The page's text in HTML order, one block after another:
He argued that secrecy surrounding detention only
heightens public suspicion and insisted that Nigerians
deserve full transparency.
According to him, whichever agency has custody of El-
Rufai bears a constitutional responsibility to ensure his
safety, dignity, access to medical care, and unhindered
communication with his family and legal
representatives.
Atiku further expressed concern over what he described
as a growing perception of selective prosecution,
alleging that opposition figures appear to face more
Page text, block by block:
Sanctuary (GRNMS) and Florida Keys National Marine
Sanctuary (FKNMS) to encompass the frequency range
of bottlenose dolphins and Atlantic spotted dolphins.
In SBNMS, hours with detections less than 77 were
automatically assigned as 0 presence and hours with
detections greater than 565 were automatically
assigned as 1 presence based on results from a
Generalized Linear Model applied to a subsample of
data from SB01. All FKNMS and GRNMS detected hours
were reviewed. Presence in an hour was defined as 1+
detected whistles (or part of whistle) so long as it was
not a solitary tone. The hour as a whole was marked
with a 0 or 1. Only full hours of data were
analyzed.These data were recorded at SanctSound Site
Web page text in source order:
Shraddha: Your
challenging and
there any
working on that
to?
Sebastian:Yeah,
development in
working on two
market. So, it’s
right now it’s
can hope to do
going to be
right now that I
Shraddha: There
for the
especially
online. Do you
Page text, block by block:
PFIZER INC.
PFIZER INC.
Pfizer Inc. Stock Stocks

────────────────

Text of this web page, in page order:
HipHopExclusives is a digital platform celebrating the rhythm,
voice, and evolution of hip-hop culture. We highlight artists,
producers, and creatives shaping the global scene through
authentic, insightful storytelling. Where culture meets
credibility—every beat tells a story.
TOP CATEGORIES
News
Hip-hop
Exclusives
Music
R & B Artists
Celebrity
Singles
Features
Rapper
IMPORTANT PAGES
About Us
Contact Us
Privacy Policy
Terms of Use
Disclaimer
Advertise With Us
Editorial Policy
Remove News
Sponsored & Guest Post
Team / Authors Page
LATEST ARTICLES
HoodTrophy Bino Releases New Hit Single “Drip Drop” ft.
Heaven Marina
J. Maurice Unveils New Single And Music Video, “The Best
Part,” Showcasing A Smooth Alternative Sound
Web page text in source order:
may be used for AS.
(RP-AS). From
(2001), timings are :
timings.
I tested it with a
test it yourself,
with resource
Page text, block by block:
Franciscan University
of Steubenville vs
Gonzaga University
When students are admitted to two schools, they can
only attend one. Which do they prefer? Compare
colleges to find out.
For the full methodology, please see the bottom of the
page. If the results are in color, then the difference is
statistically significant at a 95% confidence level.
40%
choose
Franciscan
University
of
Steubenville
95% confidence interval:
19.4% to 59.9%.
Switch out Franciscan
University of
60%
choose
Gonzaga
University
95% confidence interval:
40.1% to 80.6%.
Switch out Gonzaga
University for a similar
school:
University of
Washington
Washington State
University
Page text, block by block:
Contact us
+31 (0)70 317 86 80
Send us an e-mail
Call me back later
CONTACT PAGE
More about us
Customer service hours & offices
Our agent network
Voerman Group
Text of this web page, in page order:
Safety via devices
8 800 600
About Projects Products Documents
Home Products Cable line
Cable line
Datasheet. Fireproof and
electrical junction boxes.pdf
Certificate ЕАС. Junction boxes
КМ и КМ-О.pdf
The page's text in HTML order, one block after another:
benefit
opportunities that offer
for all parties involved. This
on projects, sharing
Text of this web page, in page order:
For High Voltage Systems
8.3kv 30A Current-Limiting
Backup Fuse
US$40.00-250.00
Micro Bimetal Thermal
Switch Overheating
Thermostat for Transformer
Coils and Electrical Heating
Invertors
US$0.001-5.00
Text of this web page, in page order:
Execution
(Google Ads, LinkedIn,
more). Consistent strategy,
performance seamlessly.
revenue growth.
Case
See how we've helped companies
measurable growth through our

────────────────

## Assignment
Retype only the stretch of lines above starting at the one with "When students are" and stopping at the one with "statistically significant at", exactly as written, with both kept.

## Task answer
When students are admitted to two schools, they can
only attend one. Which do they prefer? Compare
colleges to find out.
For the full methodology, please see the bottom of the
page. If the results are in color, then the difference is
statistically significant at a 95% confidence level.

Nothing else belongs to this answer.